# Cannot get the value for c?

1. May 4, 2006

### Natasha1

Cannot get the value for c??

The EMF (Effective Motive Force) for a car is the engine driving force minus friction and air resistance.

a)A car of mass 1000Kg travels from rest with constant acceleration to 25 m/s in 30 seconds. Use the impulse-momentum relationship to find the EMF?

b)Now suppose that instead the EMF is made by the driver to increase uniformly during the 30 seconds (by gradually increasing foot pressure on the accelerator). Use the impulse-momentum relationship to find the final speed reached?

c)Compare a) and b)?

Here is the working

The impulse-momentum theorem is:

$$\overline{\sum F} \Delta t = \Delta p$$

where $$\overline{\sum F}$$ is the average net force applied to the object.

a) The acceleration is constant, so the net force applied is constant. I will call the net force F.

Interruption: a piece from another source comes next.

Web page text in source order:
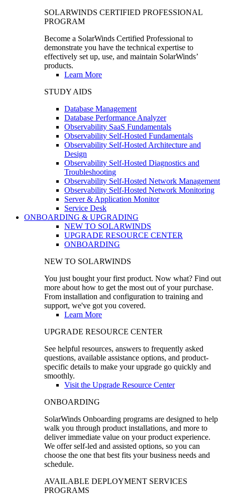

$$F \Delta t = \Delta p = m \Delta v$$

$$F = m \frac{ \Delta v}{ \Delta t} = 1000 \frac{25}{30} \, N$$

Thus F = 833 N.

b) The acceleration is now a linear function of time over the first 30 seconds of motion. Thus the net force is also a linear function of time. Using the Calculus version of the impulse-momentum theorem:
$$\int_{t_0}^t F \,dt = \int_{v_0}^v m \, dv$$

The problem I am having here is that the acceleration is a linear function of time, and we don't have the constant: $$a(t) = ct$$ , giving $$F(t)=ma(t)=mct$$

Is there anywhere I have gone wrong?

In terms of c:

$$\int_0^{30}mct \, dt = \int_0^v m \, dv$$

$$\frac{1}{2}mct^2|_0^{30} = mv|_0^v$$

$$450mc=mv$$

$$v = 450c \, \, m/s$$

Last edited: May 4, 2006
2. May 4, 2006

### Natasha1

Damn! I cannot make that [math] writing work :-(

3. May 4, 2006

### neutrino

type "tex" in place of "math".

4. May 4, 2006

### Hootenanny

Staff Emeritus
Replace your math tags with [ tex ] tags, without the spaces. I'm just reading your question now.

~H

5. May 4, 2006

### Jameson

On mathhelpforum.com you use the [math] tag, but here use the [ tex ] tags. :)

6. May 8, 2006

### Natasha1

forgot a vital part of the question

b)Now suppose that instead the EMF is made by the driver to increase uniformly during the 30 seconds (by gradually increasing foot pressure on the accelerator), from 0 to a maximum which is twice the constant value in (a)). Use the impulse-momentum relationship to find the final speed reached?

Last edited: May 8, 2006
7. May 8, 2006

### Hootenanny

Staff Emeritus
You should now be able 2 determine your constant. When t = 30, F = 2 x 833.

~H

8. May 8, 2006

### Natasha1

$$450m*0.0555333333=mv$$

v = 250 ms-1 is this correct?

Last edited: May 8, 2006
9. May 8, 2006

### Hootenanny

Staff Emeritus
Wait a minute!! There is no need for calculus here! What is the impluse - momentum relationship?

~H

10. May 8, 2006

### Natasha1

For par c)Compare a) and b)?

I answered that by gradually increasing foot pressure on the accelerator, the driver has increased by 10 folds the speed of the car. Is there anything else I should add?

11. May 8, 2006

### Hootenanny

Staff Emeritus
I think you've made an error here. Sorry about my previous post, I was look at another topic.

~H

12. May 8, 2006

### Natasha1

I can't see any error, the m cancel out and v is = to what it's = to no?

13. May 8, 2006

### Hootenanny

Staff Emeritus
450 x 0.05553333333 $\approx$ 25

~H

14. May 8, 2006

### Natasha1

I did say that my calculator was playing up

15. May 8, 2006

### Natasha1

For par question c) Compare a) and b)?

I answered that by gradually increasing foot pressure on the accelerator, the driver does not change the speed of the car (over the first 30sec). Is there anything else I should add?

16. May 8, 2006

### Hootenanny

Staff Emeritus
I would imagine that would be fine, unless they ask you to explain the fact you answer is good

~H

17. May 8, 2006

Thanks :-)